Order inflows have broadened beyond hydrocarbons and the company is foraying into nuclear and clean energy

September 01, 2025 / 11:26 IST
Engineers India

With order inflows broadening beyond hydrocarbons and its entry into nuclear and clean energy, the company appears well-positioned to deliver sustainable growth.


Highlights

  • Q1FY26 revenue up 39.5% supported by higher execution
  • Consultancy margins steady at 16.7%, up 160 bps YoY
  • EBITDA rose 41% YoY, margin at 8%
  • Turnkey revenue up 70% YoY, margins at 5-7%
  • Guidance of 15-20% revenue growth for FY26
  • Valuations reasonable at 15 times FY27 earnings
Engineers India (EIL; CMP: Rs 198; Market Cap: Rs 11151 crore; Rating: Overweight) has reported a strong set of numbers for the June quarter of FY26, underscoring improved execution across its core consultancy and turnkey segments. With order inflows broadening beyond hydrocarbons and its entry into nuclear and clean energy, the company appears well-positioned to deliver sustainable growth. A healthy balance sheet and reasonable valuations add comfort to the earnings outlook.

Consolidated Financials

Results analysis

Execution picked up significantly in Q1FY26, with revenues growing by 39.5 percent year-on-year to Rs 870 crore, aided by better-than-expected order execution in turnkey projects, where revenues grew by 70 percent year on year. Profitability was equally robust, with EBITDA rising 41 percent year on year and margins at 8 percent. The consultancy business margins improved to 16.7 percent, a 160-basis points expansion compared to last year, supported by higher order inflows and pricing.

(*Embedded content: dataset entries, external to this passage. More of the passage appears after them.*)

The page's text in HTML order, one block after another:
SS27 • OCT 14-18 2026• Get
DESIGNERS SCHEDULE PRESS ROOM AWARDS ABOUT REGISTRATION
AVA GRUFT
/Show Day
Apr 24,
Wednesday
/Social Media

Turnkey projects, which typically carry lower margins, maintained stability at 5-7 percent, reflecting disciplined bidding and execution strategies.

Financial Projection

Earnings Outlook

EIL has guided to a 15-20 percent revenue growth in FY26, broadly in line with FY25, with order inflows expected to remain steady. Importantly, the company’s diversification is beginning to deliver results. Nearly 40 percent of the order book now comes from non-hydrocarbon sectors, with EIL foraying into the nuclear segment through a contract awarded by NPCIL. This move not only reduces reliance on hydrocarbons but also positions the company in a strategic growth area with long-term potential.

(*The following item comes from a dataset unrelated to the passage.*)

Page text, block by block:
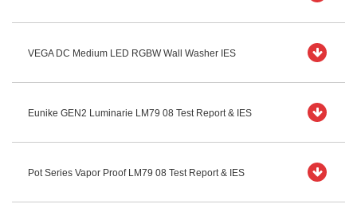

Internationally, EIL continues to build scale, with nearly Rs 950 crore of orders booked so far this year, driven primarily by the Middle East, which remains a strong geography. Domestically, refinery and petrochemical investments remain robust, while opportunities in infrastructure and energy transition projects offer incremental upside. The management’s medium-term target of achieving Rs 5,000 crore turnover (Rs 3282 crore in FY25) by FY28 reflects its confidence about execution and strong orders in hand. The company is sitting on an order book of close to Rs 12100 crore (up 26 percent in last one year) which is 3.7 times its fiscal 2025 revenues.

ValuationN

Valuations

After a sharp correction, EIL now trades at around 15 times its FY27 estimated earnings, which is quite good considering the earnings visibility, sector diversification, and strong balance sheet. In the long term, the company should benefit from a robust order book in both hydrocarbon and non-hydrocarbon projects, improving consultancy business, and new opportunities in the energy transition space.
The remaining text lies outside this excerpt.